Task instructions — Report every line in the listing that contains the string "Azócar".

Entries supplied —

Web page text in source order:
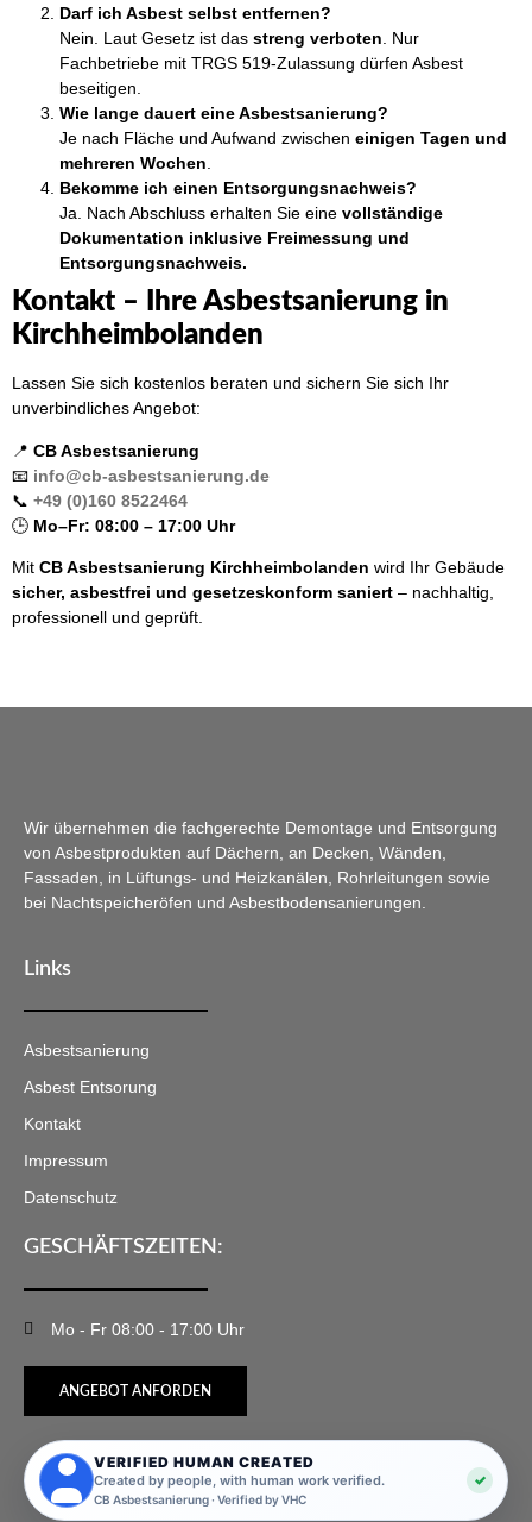
Darf ich Asbest selbst entfernen?
Nein. Laut Gesetz ist das streng verboten. Nur
Fachbetriebe mit TRGS 519-Zulassung dürfen Asbest
beseitigen.
Wie lange dauert eine Asbestsanierung?
Je nach Fläche und Aufwand zwischen einigen Tagen und
mehreren Wochen.
Bekomme ich einen Entsorgungsnachweis?
Ja. Nach Abschluss erhalten Sie eine vollständige
Dokumentation inklusive Freimessung und
Entsorgungsnachweis.
Kontakt – Ihre Asbestsanierung in
Kirchheimbolanden
Lassen Sie sich kostenlos beraten und sichern Sie sich Ihr
unverbindliches Angebot:
📍 CB Asbestsanierung
📧 info@cb-asbestsanierung.de
📞 +49 (0)160 8522464
🕒 Mo–Fr: 08:00 – 17:00 Uhr
Mit CB Asbestsanierung Kirchheimbolanden wird Ihr Gebäude
sicher, asbestfrei und gesetzeskonform saniert – nachhaltig,
professionell und geprüft.
Wir übernehmen die fachgerechte Demontage und Entsorgung
von Asbestprodukten auf Dächern, an Decken, Wänden,
Fassaden, in Lüftungs- und Heizkanälen, Rohrleitungen sowie
bei Nachtspeicheröfen und Asbestbodensanierungen.
Links
Asbestsanierung
Asbest Entsorung
Kontakt
Impressum
Datenschutz
GESCHÄFTSZEITEN:
Mo - Fr 08:00 - 17:00 Uhr
ANGEBOT ANFORDEN
VERIFIED HUMAN CREATED
Created by people, with human work verified.
CB Asbestsanierung · Verified by VHC
✓
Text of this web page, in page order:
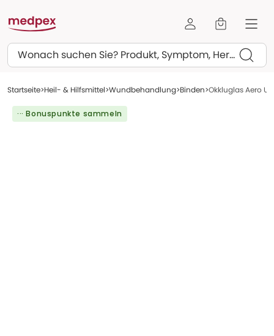
Suchen
Startseite Heil- & Hilfsmittel Wundbehandlung Binden Okkluglas Aero
··· Bonuspunkte sammeln
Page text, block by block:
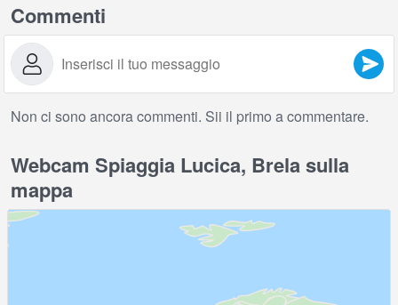
Commenti
Non ci sono ancora commenti. Sii il primo a commentare.
Webcam Spiaggia Lucica, Brela sulla
mappa
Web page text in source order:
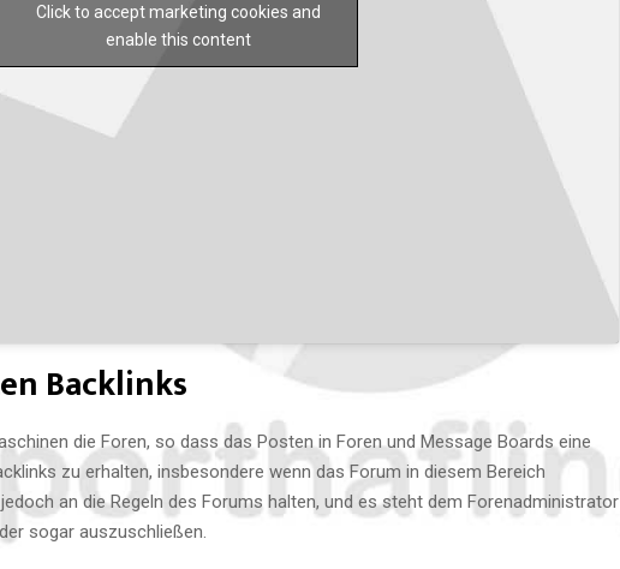
Click to accept marketing cookies and
enable this content
Backlinks
die Foren, so dass das Posten in Foren und Message Boards eine
zu erhalten, insbesondere wenn das Forum in diesem Bereich
an die Regeln des Forums halten, und es steht dem Forenadministrator
sogar auszuschließen.
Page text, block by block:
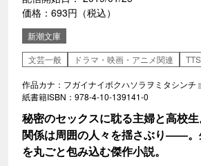
価格：693円（税込）
新潮文庫
文芸一般
ドラマ・映画・アニメ関連
作品カナ：フガイナイボクハソラヲミタシンチ
紙書籍ISBN：978-4-10-139141-0
秘密のセックスに耽る主婦と高校
関係は周囲の人々を揺さぶり――。
を丸ごと包み込む傑作小説。
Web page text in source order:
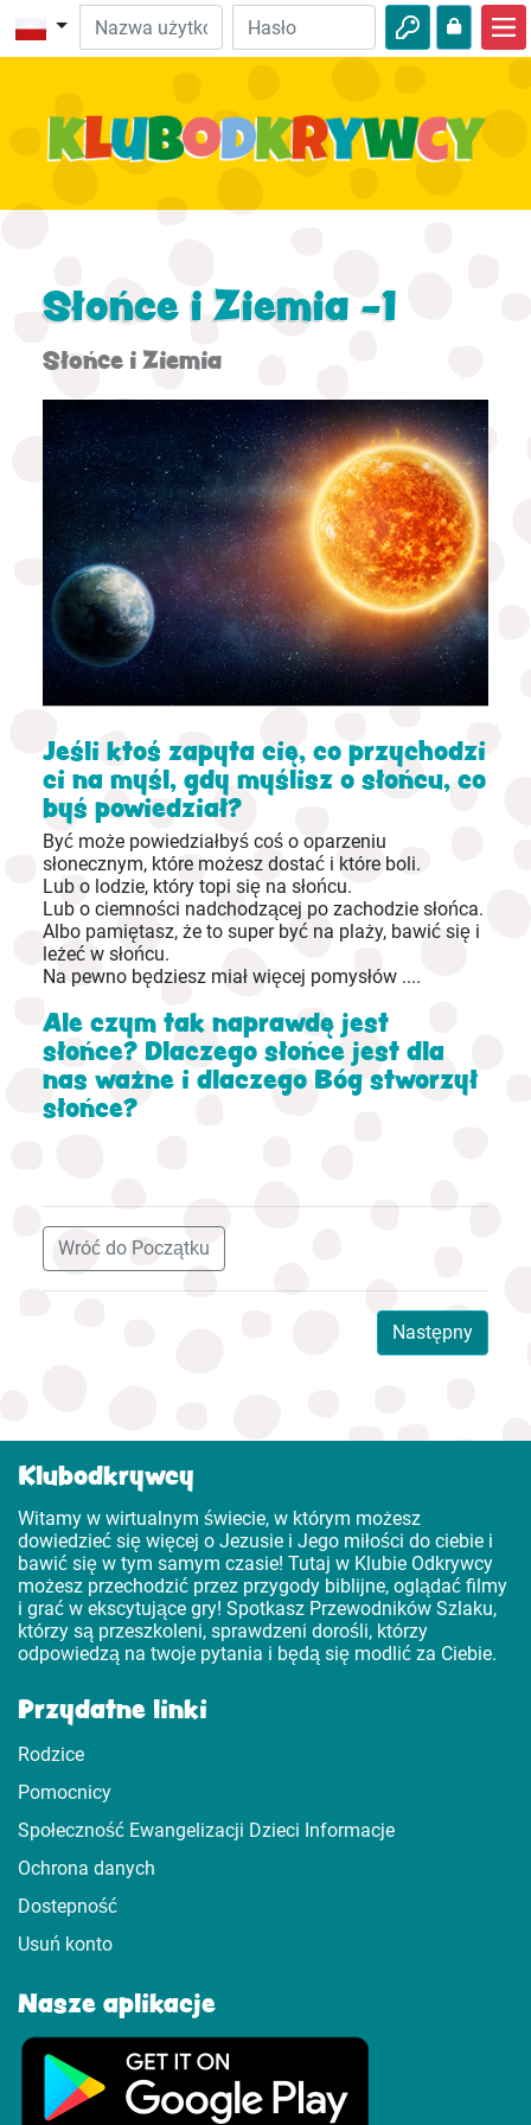
Biblijne przygody
Ciekawostki
Przygody
Słońce i Ziemia -1
Słońce i Ziemia
Jeśli ktoś zapyta cię, co przychodzi
ci na myśl, gdy myślisz o słońcu, co
byś powiedział?
Być może powiedziałbyś coś o oparzeniu
słonecznym, które możesz dostać i które boli.
Lub o lodzie, który topi się na słońcu.
Lub o ciemności nadchodzącej po zachodzie słońca.
Albo pamiętasz, że to super być na plaży, bawić się i
leżeć w słońcu.
Na pewno będziesz miał więcej pomysłów ....
Ale czym tak naprawdę jest
słońce? Dlaczego słońce jest dla
nas ważne i dlaczego Bóg stworzył
słońce?
Wróć do Początku
Następny
Klubodkrywcy
Witamy w wirtualnym świecie, w którym możesz
dowiedzieć się więcej o Jezusie i Jego miłości do ciebie i
bawić się w tym samym czasie! Tutaj w Klubie Odkrywcy
możesz przechodzić przez przygody biblijne, oglądać filmy
i grać w ekscytujące gry! Spotkasz Przewodników Szlaku,
którzy są przeszkoleni, sprawdzeni dorośli, którzy
odpowiedzą na twoje pytania i będą się modlić za Ciebie.
Przydatne linki
Rodzice
Pomocnicy
Społeczność Ewangelizacji Dzieci Informacje
Ochrona danych
Dostepność
Usuń konto
Nasze aplikacje
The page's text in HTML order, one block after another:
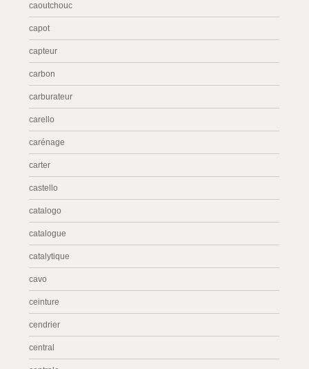
caoutchouc
capot
capteur
carbon
carburateur
carello
carénage
carter
castello
catalogo
catalogue
catalytique
cavo
ceinture
cendrier
central
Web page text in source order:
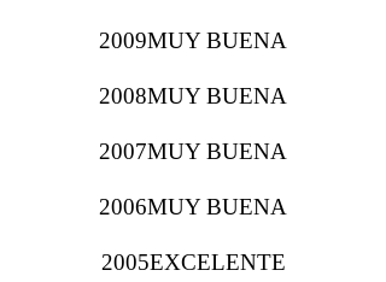
2009MUY BUENA
2008MUY BUENA
2007MUY BUENA
2006MUY BUENA
2005EXCELENTE
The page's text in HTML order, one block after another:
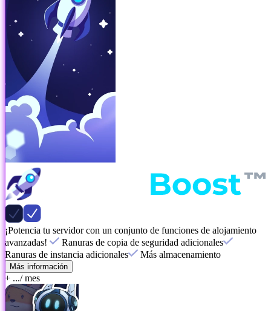
¡Potencia tu servidor con un conjunto de funciones de alojamiento
avanzadas!
Ranuras de copia de seguridad adicionales
Ranuras de instancia adicionales
Más almacenamiento
Más información
+ .../ mes
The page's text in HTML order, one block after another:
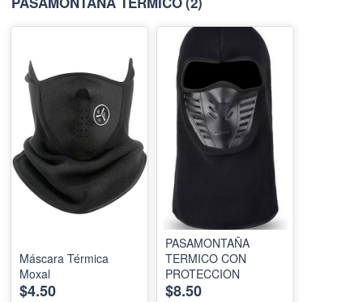
Máscara Térmica
Moxal
$4.50
PASAMONTAÑA
TERMICO CON
PROTECCION
$8.50
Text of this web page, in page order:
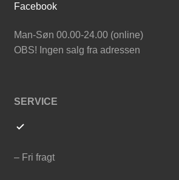
Facebook
Man-Søn 00.00-24.00 (online)
OBS! Ingen salg fra adressen
SERVICE
– Fri fragt
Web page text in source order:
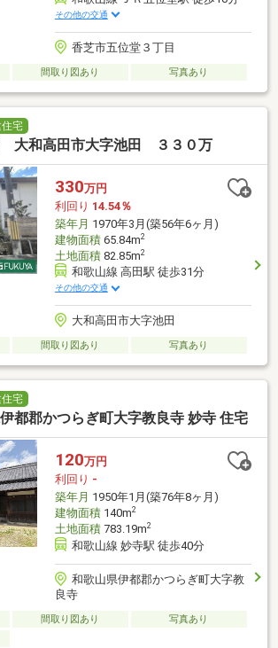
その他の交通
香芝市五位堂３丁目
間取り図あり 写真あり
宅
大和高田市大字池田 ３３０万
330万円
利回り 14.54％
築年月 1970年3月(築56年6ヶ月)
建物面積65.84m2
土地面積82.85m2
和歌山線 高田駅 徒歩31分
その他の交通
大和高田市大字池田
間取り図あり 写真あり
宅
都郡かつらぎ町大字教良寺 妙寺 住宅
120万円
利回り -
築年月 1950年1月(築76年8ヶ月)
建物面積140m2
土地面積783.19m2
和歌山線 妙寺駅 徒歩40分
和歌山県伊都郡かつらぎ町大字教
良寺
間取り図あり
写真あり
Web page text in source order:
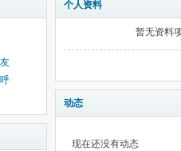
个人资料
暂无资料
动态
现在还没有动态
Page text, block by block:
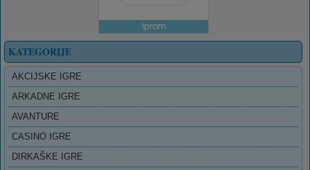
KATEGORIJE
AKCIJSKE IGRE
ARKADNE IGRE
AVANTURE
CASINO IGRE
DIRKAŠKE IGRE
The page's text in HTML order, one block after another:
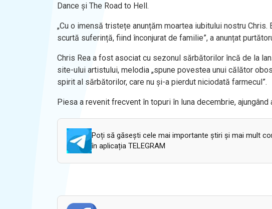
Dance și The Road to Hell.
„Cu o imensă tristețe anunțăm moartea iubitului nostru
scurtă suferință, fiind înconjurat de familie”, a anunțat
Chris Rea a fost asociat cu sezonul sărbătorilor încă de la
site-ului artistului, melodia „spune povestea unui călător
spirit al sărbătorilor, care nu și-a pierdut niciodată farmecul”.
Piesa a revenit frecvent în topuri în luna decembrie,
Poți să găsești cele mai importante știri și mai mult
în aplicația TELEGRAM
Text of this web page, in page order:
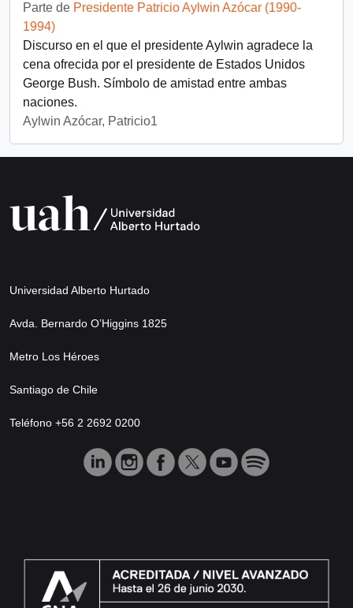
Parte de Presidente Patricio Aylwin Azócar (1990-
1994)
Discurso en el que el presidente Aylwin agradece la
cena ofrecida por el presidente de Estados Unidos
George Bush. Símbolo de amistad entre ambas
naciones.
Aylwin Azócar, Patricio1
Universidad Alberto Hurtado
Avda. Bernardo O’Higgins 1825
Metro Los Héroes
Santiago de Chile
Teléfono +56 2 2692 0200
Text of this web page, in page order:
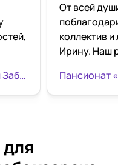
Дом «Красногорский» сети Забота и Уход
От всей
коллектив
Ирину. Наш
настоящий
Пансионат
для

Exercise answer —
Parte de Presidente Patricio Aylwin Azócar (1990-
Aylwin Azócar, Patricio1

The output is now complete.